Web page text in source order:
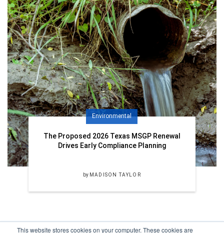
This website stores cookies on your computer. These cookies are
Environmental
The Proposed 2026 Texas MSGP Renewal
Drives Early Compliance Planning
by MADISON TAYLOR
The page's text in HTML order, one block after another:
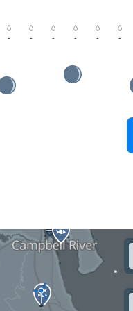
- - - - - -
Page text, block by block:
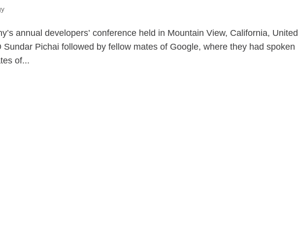
annual developers’ conference held in Mountain View, California, United
Pichai followed by fellow mates of Google, where they had spoken
of...
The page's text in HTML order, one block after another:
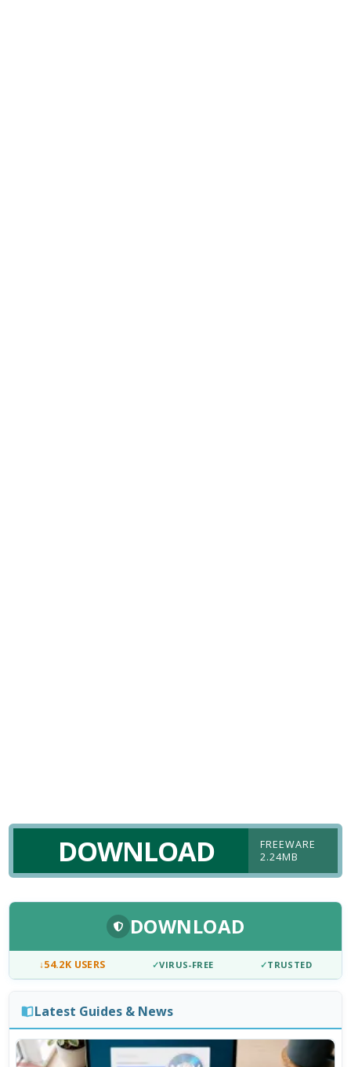
DOWNLOAD
FREEWARE
2.24MB
DOWNLOAD
↓54.2K USERS ✓VIRUS-FREE ✓TRUSTED
Latest Guides & News
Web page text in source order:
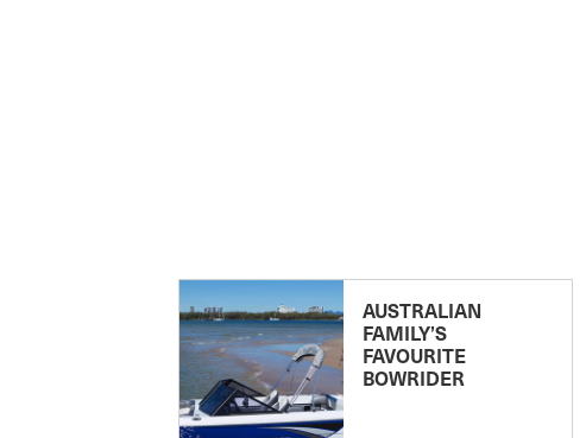
AUSTRALIAN
FAMILY’S
FAVOURITE
BOWRIDER
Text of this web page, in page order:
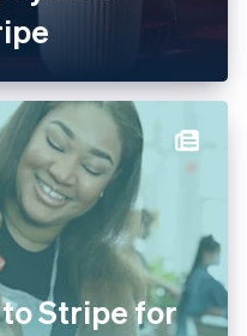
by
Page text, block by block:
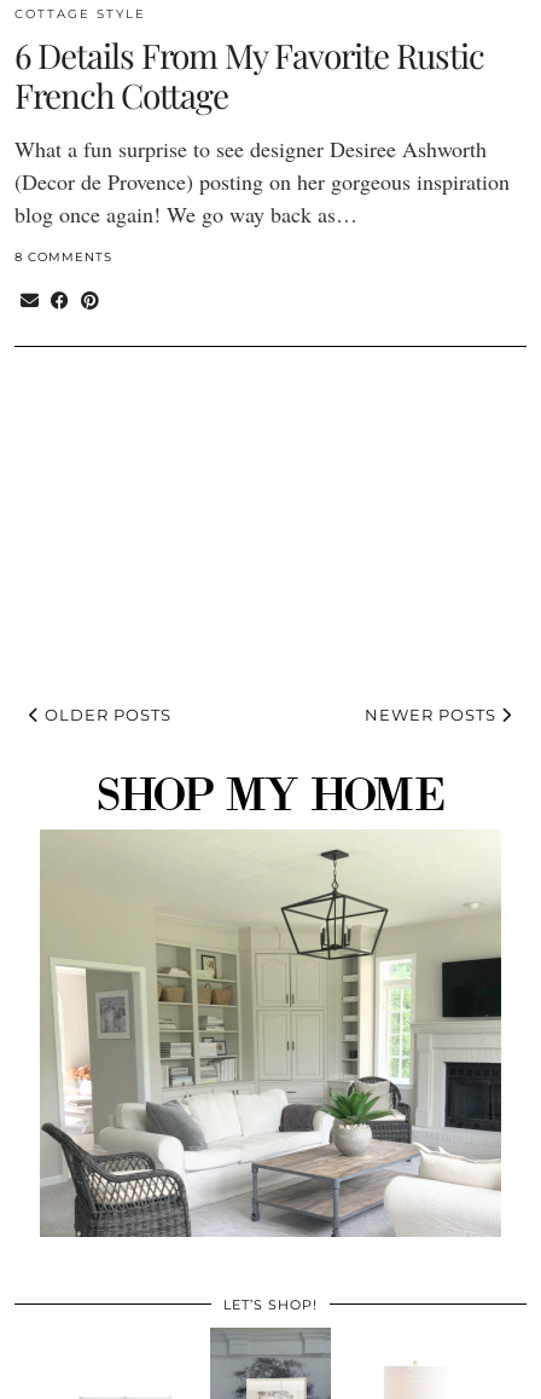
COTTAGE STYLE
6 Details From My Favorite Rustic
French Cottage
What a fun surprise to see designer Desiree Ashworth
(Decor de Provence) posting on her gorgeous inspiration
blog once again! We go way back as…
8 COMMENTS
OLDER POSTS NEWER POSTS
LET’S SHOP!
######
Assignment: Set down every record once more, word for word, without pictures.

Output:
Web page text in source order:
This website stores cookies on your computer. These cookies are
Environmental
The Proposed 2026 Texas MSGP Renewal
Drives Early Compliance Planning
by MADISON TAYLOR
The page's text in HTML order, one block after another:
- - - - - -
Page text, block by block:
annual developers’ conference held in Mountain View, California, United
Pichai followed by fellow mates of Google, where they had spoken
of...
The page's text in HTML order, one block after another:
DOWNLOAD
FREEWARE
2.24MB
DOWNLOAD
↓54.2K USERS ✓VIRUS-FREE ✓TRUSTED
Latest Guides & News
Web page text in source order:
AUSTRALIAN
FAMILY’S
FAVOURITE
BOWRIDER
Text of this web page, in page order:
by
Page text, block by block:
COTTAGE STYLE
6 Details From My Favorite Rustic
French Cottage
What a fun surprise to see designer Desiree Ashworth
(Decor de Provence) posting on her gorgeous inspiration
blog once again! We go way back as…
8 COMMENTS
OLDER POSTS NEWER POSTS
LET’S SHOP!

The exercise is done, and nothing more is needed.